| IT
Management: The Future of the IT Organisation
22.03.2004 - Computer Weekly
Prepare to spend to take full advantage of rising demand for complex technology
IT directors should prepare for growth and plan to spend their full budget this
year. That will be the message to corporate IT users attending the Gartner Symposium
in Barcelona this week.
After four years of IT directors cutting costs, rising
business confidence is
fuelling demand for new IT.
There is a sharp turnaround from 2003 when IT directors
were still grappling with the downturn. A quarter of
businesses did not spend their full IT budget
last year, according to Gartner.
This year, however, businesses are preparing
for growth and this will mean an accelerated pace of
change for the IT department and an increased complexity
in technology.
Senior IT managers will have to respond with new business
insight and put forward new technology proposals that
add business
value.
At the same time, IT directors must continue
to rationalise internal infrastructure, drive down
costs, improve
services and demonstrate control, according to the
analyst group. Gartner Symposium delegates will hear analysts question
whether software development will meet the demands
of new and
more complex business needs. Continuing shifts
in application infrastructure, as well as the skills to develop and deploy
these in more modern applications, remain key stumbling blocks for many organisations.
IT
directors will have to answer a series of difficult
questions in the coming months: should you build your
own applications or outsource them? Do you have
the right skills available in-house? Are packaged applications the answer?
Should application development be outsourced?

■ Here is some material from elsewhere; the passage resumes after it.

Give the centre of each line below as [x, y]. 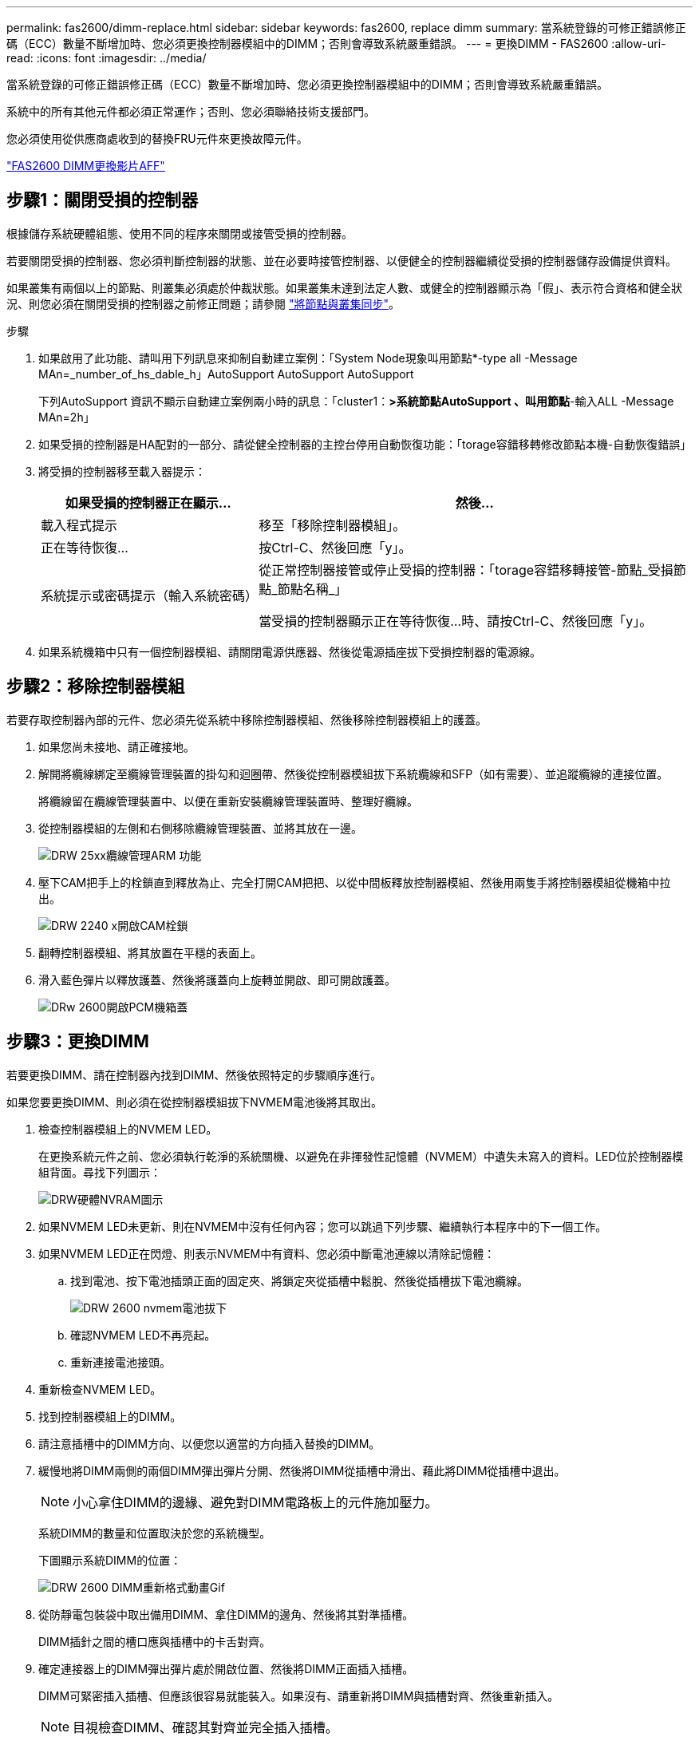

Any opportunity to hand over responsibility
for aspects of IT - whether through an offshore outsourcer
or a UK-based company - needs consideration, Gartner
will warn. Mistakes could leave organisations signed into a contract that cannot
handle
the changing demands of the business.
IT infrastructure will also need to be
refreshed because many companies have delayed upgrading
their PC and server hardware, making their existing
infrastructure
unlikely to cope as business picks up, delegates will be told.
Users seeking
to update their infrastructure will benefit from a
price war among server manufacturers.
Hewlett-Packard
has launched a campaign to lure Sun users, and Sun
is offering low-cost server hardware
based on the AMD Opteron64 processor.
Roger Fulton,
vice president of research at Gartner, said, "It
is a good time for users to buy and reap the rewards
of low-cost servers." Gartner
also expects users to start rolling out mobile infrastructures to support business
agility.
Gartner has coined the term "real-time enterprise" to
describe how businesses need to react to change. Wireless
technology and mobile computing
devices will be key to the future of both the real-time enterprise and a
new generation of consumer products and services, Gartner
said.
Gartner trends
- Careful consideration should be given
to outsourcing
- IT infrastructure should be refreshed
to cope with changing technology
- Users buying now
can take advantage of a supplier price war
- Mobile
infrastructures can support businesses.